OpenMPI has optional NUMA support. It has to be built into OpenMPI at compile time, and isn't configured to do so by default. If it isn't built in, we have been using mpirun to start shell scripts that attempt to use numactl to control process and memory placement. If it is built in, the mechanism is much simpler: pass '--mca mpi_paffinity_alone 1' to the mpirun when you start your program, and don't use a separate script.

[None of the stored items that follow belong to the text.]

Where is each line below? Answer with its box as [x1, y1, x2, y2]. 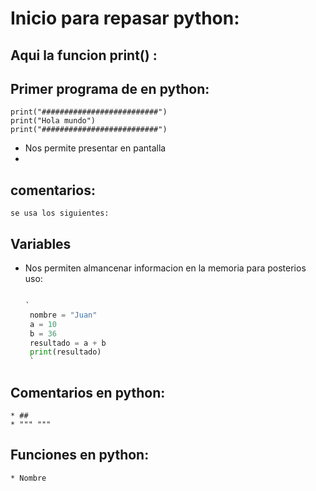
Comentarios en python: [10, 384, 166, 401]
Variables [10, 235, 72, 252]
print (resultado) [29, 347, 102, 357]
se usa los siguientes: [10, 208, 110, 219]
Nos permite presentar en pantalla [24, 142, 167, 154]
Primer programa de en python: [10, 80, 210, 97]
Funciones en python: [10, 447, 150, 464]
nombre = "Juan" [29, 310, 98, 320]
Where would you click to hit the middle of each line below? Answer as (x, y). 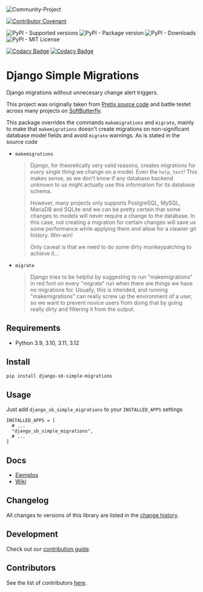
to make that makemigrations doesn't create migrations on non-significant (98, 129)
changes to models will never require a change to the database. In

Check if the OpenMPI you are using has NUMA built in with:

ompi_info | grep affinity

If it is built into the OpenMPI you are using, there will be lines like:

           MCA paffinity: linux (MCA v2.0, API v2.0, Component v1.4.3)
           MCA maffinity: first_use (MCA v2.0, API v2.0, Component v1.4.3)
           MCA maffinity: libnuma (MCA v2.0, API v2.0, Component v1.4.3)

Launching Jobs

Submit jobs with the qsub command. This example submits a job which uses 4 processes per node on 12 nodes for 30 minutes:

qsub -l walltime=00:30:00,nodes=2:ppn=12:gpus=3:shared kiat-imb.ksh

Queues

There are several queues defined for the ID system. The output of qstat -q shows the queues, their restrictions, and their state (e.g., 'enabled', 'running'):

kidlogin1.nics.utk.edu$ qstat -q
server: kidserv1.nics.utk.edu
Queue            Memory CPU Time Walltime Node  Run Que Lm  State
---------------- ------ -------- -------- ----  --- --- --  -----
serial             --      --    48:00:00     1   0   0 --   E R
hpss               --      --    48:00:00   --    0   0 --   E R
capability         --      --    48:00:00   110   0   0 --   E S
parallel           --      --    48:00:00    60   0   0 --   E R
dmover             --      --    48:00:00   --    0   0 --   E R
batch              --      --       --      --    0   0 --   E R
                                               ----- -----
                                                   0     1
  • Use 'qstat -a' (or simply 'qstat' if you prefer the default output) to see jobs in the batch queues.
  • Use 'qstat -f' to see full information about all jobs, 'qstat -f id' to see full information about job with id 'id'
  • The Moab command 'showq' shows the scheduler's view of the queues. Both 'qstat -f' and 'showq' complement each other to tell you why your job isn't running.
  • The Moab command 'checkjob id' can also help troubleshoot problems with job 'id'.
  • There is currently no need to specify a queue in the current configuration. Jobs get placed in a specific queue based on their size.
    • Specifically, the 'batch' queue is a gateway queue. Submit to the batch queue, and Torque figures out which other queue that the job belongs in. Empirically, it seems like if the job requests 1 node, it ends up in the 'serial' queue. If it requests between 1 and 72 nodes, it ends up in the parallel queue. If more than 72, it ends up in the capability queue. The hpss and dmover queues are special-purpose, and you should never choose these.

Output

  • With the PBS options in the example batch script above (specifically -N and -j oe), the output of job with id <id> will go into a single file named kiat-imb.o<id> after the run completes.
  • As the queue software is currently configured, the temporary output of a job is available in a file named something like <id>.kidserv1.nics.utk.edu.OU in the directory from which the qsub was done. If you want to keep an eye on a job as it runs, you can tail this file.
    • If you are running from an NFS file system, when tail complains about a stale NFS handle, the job is done and the same output will be available in the .o<id> file described above.
    • If you are running from a GPFS file system (recommended), the system produces no such warning message when the job completes, though the tail program terminates.

Known Problems

  • When you compile, you may see the following warning from the Intel compiler:
    /opt/intel/Compiler/11.1/073/lib/intel64/libimf.so: warning: 
    warning: feupdateenv is not implemented and will always fail.
    This warning seems to be benign unless you are using fenv functions from C99. See the Intel forums for more discussion about this issue. (Note: adding "-shared-intel" avoids this warning, but causes your executable to use the shared object versions of the Intel libraries.)